RE: Getting Over A 2 Year Relationship..how?

Fri Sep 11, 2009 1:36 pm



Quoting CaliAtenza (Reply 79):
she called from a landline, only that it was later that i recognized that it was from her grandmother's house. I do still have her number in my cell, but its not under her name anymore. It did make me digress a bit from the progress that ive made from getting over her..lol, it was rich when she said.."oh, its ...", like i didnt know off the bat..bah, stupid girl !
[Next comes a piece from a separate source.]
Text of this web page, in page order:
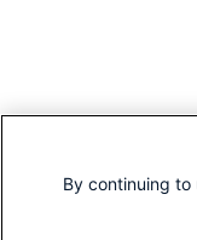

If you are still in India, and you are still in the mood to get over stuff, head over to Chandigarh.. spend a few days here, we can drink a couple of beers, talk aircraft, go spotting.. etc etc

Nitin
 
CaliAtenza
Topic Author
Posts: 1686
Joined: Mon Dec 25, 2006 1:43 pm

RE: Getting Over A 2 Year Relationship..how?

Fri Sep 11, 2009 1:40 pm



Quoting Deaphen (Reply 80):

If you are still in India, and you are still in the mood to get over stuff, head over to Chandigarh.. spend a few days here, we can drink a couple of beers, talk aircraft, go spotting.. etc etc

im here for college now...i would seriously come to chandigarh...but im going to Pondicherry next week. Im def up for your offer though, i'll try and make it up there on the next holiday and i'll bring one of my friends too.
 
deaphen
Posts: 1090
Joined: Wed Jul 13, 2005 3:57 am

RE: Getting Over A 2 Year Relationship..how?

Fri Sep 11, 2009 1:44 pm



Quoting CaliAtenza (Reply 81):
m here for college now...i would seriously come to chandigarh...but im going to Pondicherry next week. Im def up for your offer though, i'll try and make it up there on the next holiday and i'll bring one of my friends too

Excellent....btw, where are you at the moment?

email me through my contact profile so that I have your contact details.

Nitin
 
CaliAtenza
Topic Author
Posts: 1686
Joined: Mon Dec 25, 2006 1:43 pm

RE: Getting Over A 2 Year Relationship..how?

Fri Sep 11, 2009 2:21 pm



Quoting Deaphen (Reply 82):

you've got mail  Smile. Anyways yeah, the sooner i can get over her completely, the better. She's still at the back of my head, and im trying to get her out of my head asap!